En conclusion je dirai qu’il faut continuer à se battre. On va continuer à se battre.

Quels sont vos projets ? Quels films allez-vous distribuer prochainement ?

Des projets on en a plein. J’en ai toujours eu plein…Les films qu’on va distribuer prochainement, il y a un film, on n’en parle pas maintenant, malheureusement, c’est un film qu’on aime beaucoup. On n’a pas encore signé mais on y est presque. C’est un film sur le plaisir féminin. Un film très spécial sur le plaisir féminin, mais dont on aspire la distribution. J’en dit pas plus….Sinon on a Amal de Mohamed Siam qui est un film documentaire aux allures de fiction, dans lequel le réalisateur a suivi une jeune adolescente pendant 6 ans, au lendemain de la révolution place Tahir. Une jeune fille qui a 14 ans, complètement anti-flic, elle a perdu son père quand elle avait 10 ans. Elle est anti-flic. En manifestation elle les provoque. Elle est anti autorité en fait. Que ce soit l’autorité étatique ou l’autorité familiale, même l’autorité de sa mère, même si elle est très proche de sa mère. Et puis elle va évoluer pendant 6 ans. Elle va se demander s’il faut être dans le système, accepter d’être dans le système ou se battre et être exclue à jamais. Donc c’est une sorte de récit de vie complètement universel où tout le monde peut se retrouver. On est très fier de ce film. Ce film a fait l’ouverture de l’IDFA, il a fait 12 séances à l’IDFA toutes pleines. Il a fait l’ouverture à Lussas cette année. C’est un grand symbole pour nous, avec plus de 1000 spectateurs. Il a été à Vision du Réel, il a été à FIDADOC, à Doc Fest Sheffield, il a eu le prix jeune  public. Voilà c’est un film qui nous tient à cœur qu’on sort en salle en Février 2019. Afin de le travailler très bien on ne l’a pas sorti avant.

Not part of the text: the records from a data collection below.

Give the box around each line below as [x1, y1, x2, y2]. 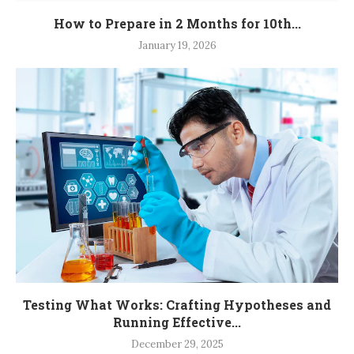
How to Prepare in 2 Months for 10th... [53, 15, 301, 32]
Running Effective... [113, 314, 241, 331]
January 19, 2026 [137, 39, 217, 53]
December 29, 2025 [130, 337, 224, 352]
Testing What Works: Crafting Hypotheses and [23, 296, 331, 314]
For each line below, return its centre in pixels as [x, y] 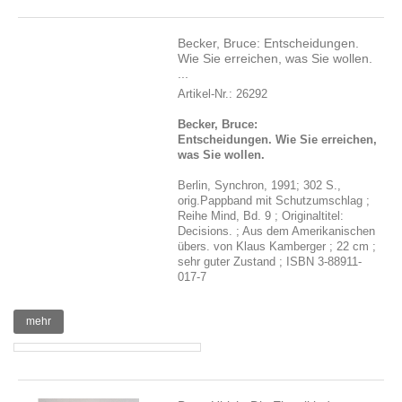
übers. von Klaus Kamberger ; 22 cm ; [277, 246]
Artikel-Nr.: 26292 [223, 94]
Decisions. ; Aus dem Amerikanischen [277, 231]
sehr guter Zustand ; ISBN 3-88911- [270, 262]
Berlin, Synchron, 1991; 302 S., [260, 185]
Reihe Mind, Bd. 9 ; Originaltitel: [261, 216]
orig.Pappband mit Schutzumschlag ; [274, 201]
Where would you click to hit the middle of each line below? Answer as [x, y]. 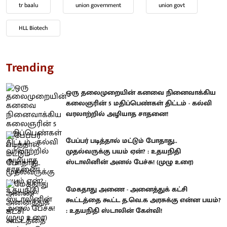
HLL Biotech [33, 28]
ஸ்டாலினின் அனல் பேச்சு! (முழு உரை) [130, 162]
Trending [30, 68]
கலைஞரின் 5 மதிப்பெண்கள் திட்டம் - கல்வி [139, 103]
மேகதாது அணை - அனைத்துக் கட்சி [127, 189]
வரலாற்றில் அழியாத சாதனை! [117, 113]
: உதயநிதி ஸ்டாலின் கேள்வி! [114, 210]
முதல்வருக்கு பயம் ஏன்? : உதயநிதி [123, 152]
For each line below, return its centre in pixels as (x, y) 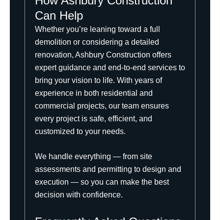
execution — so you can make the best (102, 182)
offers (161, 55)
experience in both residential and (94, 93)
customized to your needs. (80, 131)
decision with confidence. (79, 195)
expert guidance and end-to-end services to (110, 67)
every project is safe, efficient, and (94, 118)
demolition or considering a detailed (97, 42)
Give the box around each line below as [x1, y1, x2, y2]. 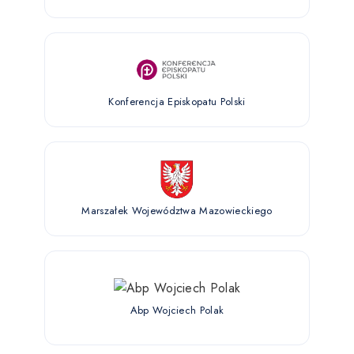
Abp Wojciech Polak [130, 302, 224, 318]
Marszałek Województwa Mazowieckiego [81, 202, 273, 218]
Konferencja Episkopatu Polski [108, 93, 246, 109]
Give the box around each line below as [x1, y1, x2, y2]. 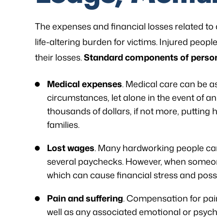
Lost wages [47, 141, 94, 154]
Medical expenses [47, 77, 122, 90]
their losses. [35, 51, 84, 63]
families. [47, 118, 79, 131]
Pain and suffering [47, 192, 123, 204]
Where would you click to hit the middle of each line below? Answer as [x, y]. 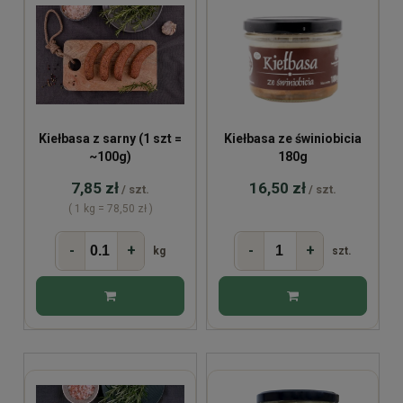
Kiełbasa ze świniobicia [293, 138]
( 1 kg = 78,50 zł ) [110, 208]
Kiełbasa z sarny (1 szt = [110, 138]
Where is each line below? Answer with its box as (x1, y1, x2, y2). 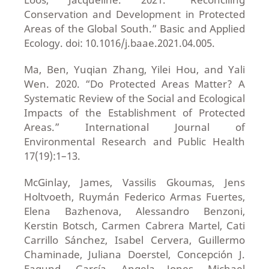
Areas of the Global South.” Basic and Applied (23, 22, 246, 36)
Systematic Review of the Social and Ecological (23, 91, 246, 106)
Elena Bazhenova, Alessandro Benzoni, (23, 204, 246, 219)
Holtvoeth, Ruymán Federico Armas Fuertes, (23, 190, 246, 204)
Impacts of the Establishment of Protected (23, 106, 246, 120)
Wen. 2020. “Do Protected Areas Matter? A (23, 77, 246, 91)
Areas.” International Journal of (23, 120, 246, 134)
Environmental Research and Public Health (23, 134, 246, 149)
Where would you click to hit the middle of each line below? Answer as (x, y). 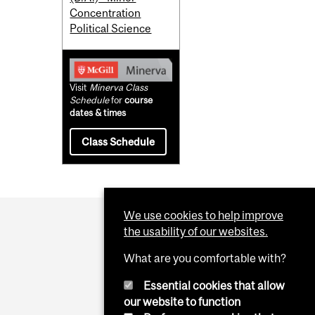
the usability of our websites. (196, 231)
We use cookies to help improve (204, 215)
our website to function (182, 302)
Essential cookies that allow (214, 285)
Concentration (105, 12)
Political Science (111, 28)
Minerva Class (119, 87)
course (139, 100)
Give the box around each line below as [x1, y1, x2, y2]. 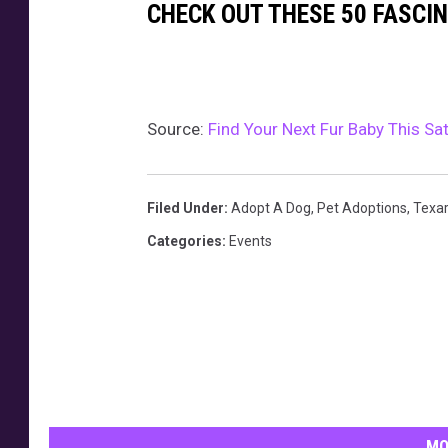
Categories [147, 232, 222, 249]
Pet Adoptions [317, 199, 407, 216]
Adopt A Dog [231, 199, 311, 216]
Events [229, 232, 272, 249]
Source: [147, 118, 208, 139]
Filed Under [147, 199, 224, 216]
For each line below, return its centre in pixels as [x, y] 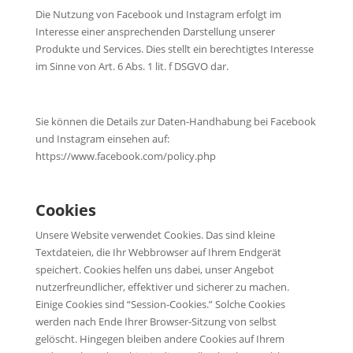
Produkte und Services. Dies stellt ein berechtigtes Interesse [174, 48]
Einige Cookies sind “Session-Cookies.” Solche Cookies [160, 304]
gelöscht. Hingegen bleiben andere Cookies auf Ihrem [160, 338]
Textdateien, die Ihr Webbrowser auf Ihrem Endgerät [158, 252]
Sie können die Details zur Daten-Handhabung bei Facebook [175, 121]
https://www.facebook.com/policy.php [125, 156]
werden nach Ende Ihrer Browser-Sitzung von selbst [156, 321]
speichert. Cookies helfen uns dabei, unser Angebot [154, 269]
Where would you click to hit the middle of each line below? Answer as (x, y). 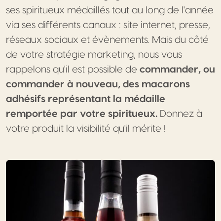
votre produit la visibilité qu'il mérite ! (86, 129)
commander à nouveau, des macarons (98, 85)
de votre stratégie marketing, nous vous (94, 55)
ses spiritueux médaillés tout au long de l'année (110, 11)
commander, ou (177, 70)
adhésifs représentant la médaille (86, 99)
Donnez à (180, 114)
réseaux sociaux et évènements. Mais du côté (107, 40)
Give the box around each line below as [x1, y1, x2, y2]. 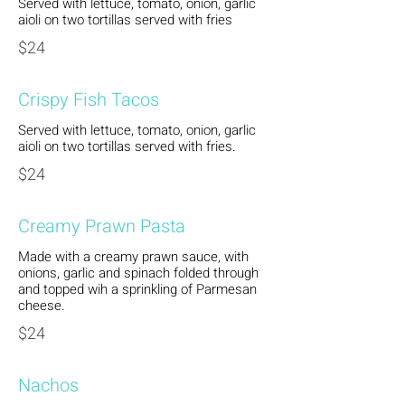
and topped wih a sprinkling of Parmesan [18, 279, 257, 299]
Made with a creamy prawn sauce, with [18, 247, 249, 267]
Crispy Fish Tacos [18, 87, 159, 113]
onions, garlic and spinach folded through [18, 263, 259, 283]
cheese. [18, 296, 65, 316]
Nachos [18, 372, 79, 399]
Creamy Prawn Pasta [18, 213, 185, 240]
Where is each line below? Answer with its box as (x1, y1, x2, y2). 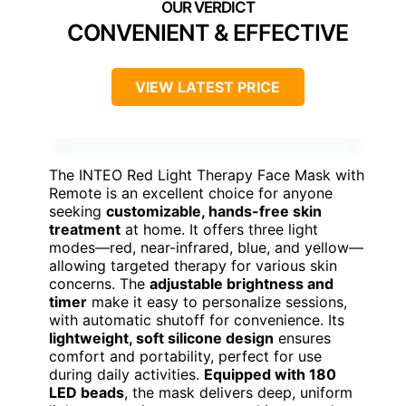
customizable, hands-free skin (106, 201, 322, 220)
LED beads (49, 382, 124, 401)
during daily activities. (49, 364, 204, 383)
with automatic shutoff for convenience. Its (49, 310, 344, 329)
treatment (49, 219, 121, 238)
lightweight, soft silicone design (49, 328, 274, 347)
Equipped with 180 (204, 364, 336, 383)
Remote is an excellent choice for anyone (49, 183, 333, 202)
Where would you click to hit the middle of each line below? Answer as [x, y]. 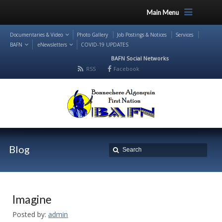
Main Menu [163, 12]
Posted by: [29, 214]
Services [184, 35]
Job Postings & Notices [142, 35]
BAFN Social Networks [140, 58]
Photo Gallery [92, 35]
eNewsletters [52, 45]
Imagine [32, 199]
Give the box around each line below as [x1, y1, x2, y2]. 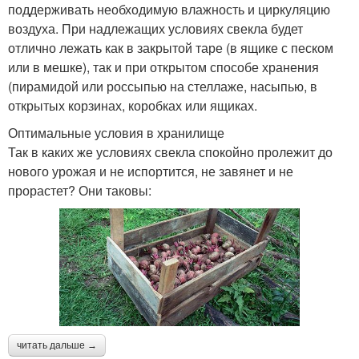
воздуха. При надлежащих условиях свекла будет [8, 18, 303, 38]
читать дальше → [17, 339, 97, 351]
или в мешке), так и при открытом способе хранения [8, 57, 319, 76]
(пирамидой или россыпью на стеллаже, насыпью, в [8, 76, 317, 95]
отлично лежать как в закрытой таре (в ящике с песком [8, 38, 333, 57]
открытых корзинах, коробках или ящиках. [8, 95, 257, 115]
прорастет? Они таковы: [8, 180, 151, 200]
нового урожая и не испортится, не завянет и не [8, 161, 293, 180]
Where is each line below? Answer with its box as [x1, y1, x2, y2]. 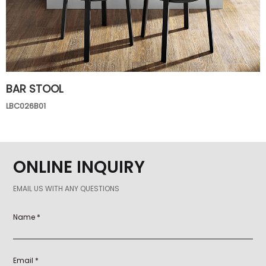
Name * [13, 212, 41, 223]
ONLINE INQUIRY [13, 156, 145, 179]
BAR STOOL [6, 81, 63, 96]
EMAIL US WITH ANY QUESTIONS [13, 183, 120, 194]
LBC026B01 [6, 100, 46, 112]
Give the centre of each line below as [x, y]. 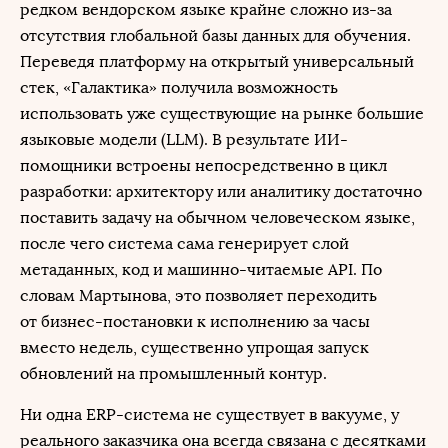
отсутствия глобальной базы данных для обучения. [215, 35]
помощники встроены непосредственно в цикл [203, 165]
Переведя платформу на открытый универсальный [217, 61]
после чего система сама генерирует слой [184, 243]
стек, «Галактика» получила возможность [179, 87]
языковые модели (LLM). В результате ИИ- [184, 139]
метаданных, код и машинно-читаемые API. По [201, 269]
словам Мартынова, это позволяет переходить [198, 295]
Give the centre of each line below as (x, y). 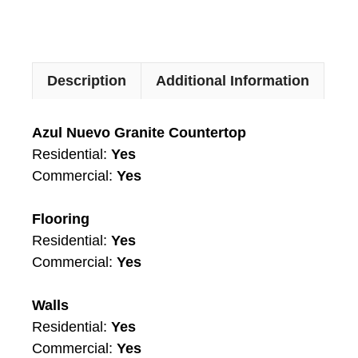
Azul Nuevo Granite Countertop (139, 133)
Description (87, 81)
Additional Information (233, 81)
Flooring (61, 219)
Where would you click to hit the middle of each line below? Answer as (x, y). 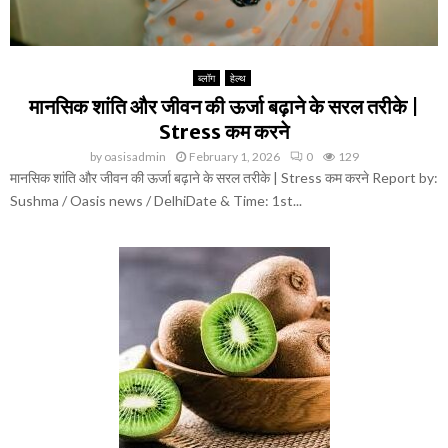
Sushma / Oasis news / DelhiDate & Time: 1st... (156, 200)
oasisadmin (134, 156)
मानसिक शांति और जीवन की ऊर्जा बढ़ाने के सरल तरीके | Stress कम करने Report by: (224, 177)
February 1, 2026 (234, 156)
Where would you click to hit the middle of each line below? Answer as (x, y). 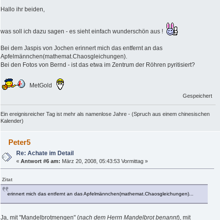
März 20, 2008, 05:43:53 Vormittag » (104, 161)
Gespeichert (198, 96)
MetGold (41, 86)
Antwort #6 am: (41, 161)
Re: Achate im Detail (45, 153)
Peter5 (20, 142)
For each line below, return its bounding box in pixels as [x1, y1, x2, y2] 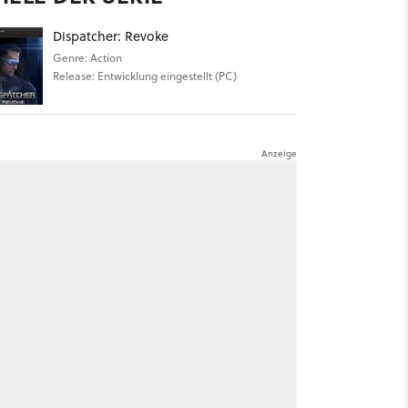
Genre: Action [52, 50, 122, 66]
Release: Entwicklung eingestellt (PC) [52, 68, 237, 84]
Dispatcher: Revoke [52, 26, 168, 46]
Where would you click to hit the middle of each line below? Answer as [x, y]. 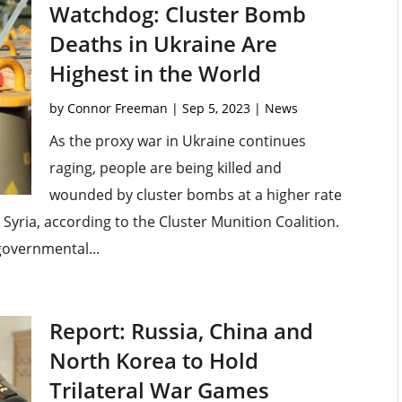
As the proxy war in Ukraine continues [177, 141]
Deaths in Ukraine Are [163, 44]
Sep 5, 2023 [216, 109]
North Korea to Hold [153, 361]
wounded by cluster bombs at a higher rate [195, 195]
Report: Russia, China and [181, 331]
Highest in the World [155, 74]
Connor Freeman [117, 109]
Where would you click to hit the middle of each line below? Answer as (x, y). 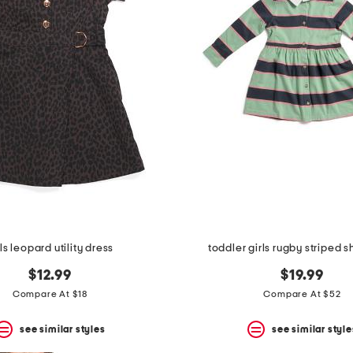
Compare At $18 (50, 294)
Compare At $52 (302, 294)
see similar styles (63, 329)
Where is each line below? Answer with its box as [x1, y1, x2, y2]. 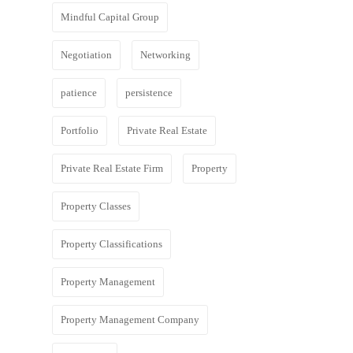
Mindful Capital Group [61, 11, 159, 23]
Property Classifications [61, 238, 162, 250]
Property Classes [61, 200, 131, 212]
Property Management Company [61, 314, 199, 325]
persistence [125, 87, 173, 98]
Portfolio [61, 124, 98, 136]
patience [61, 87, 97, 98]
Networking [140, 49, 191, 61]

D’autres projets qu’on peut avoir. Comme tout distributeur on a évolué, on a d’autres projets. On veut s’intéresser plus à la télé qu’on a jusque-là un peu négligé…même si moi ça me fait un peu mal au cœur, je veux que les films ils restent au cinéma toute la vie, je ne veux pas les voir à la télé. Mais c’est une ressource financière de plus pour nous ou pour les réalisatrices et les réalisateurs. Elargissons notre stratégie de distribution. Par exemple j’aimerais bien qu’on fasse des nouvelles sorties, c’est-à-dire qu’on ressorte des films. C’est très ambitieux. J’aimerais bien pour Taste of Cement qu’on fasse une nouvelle sortie. On le ressort comme si on le mettait à l’affiche. Très ambitieux mais je pense que si on se bat très bien on peut y arriver.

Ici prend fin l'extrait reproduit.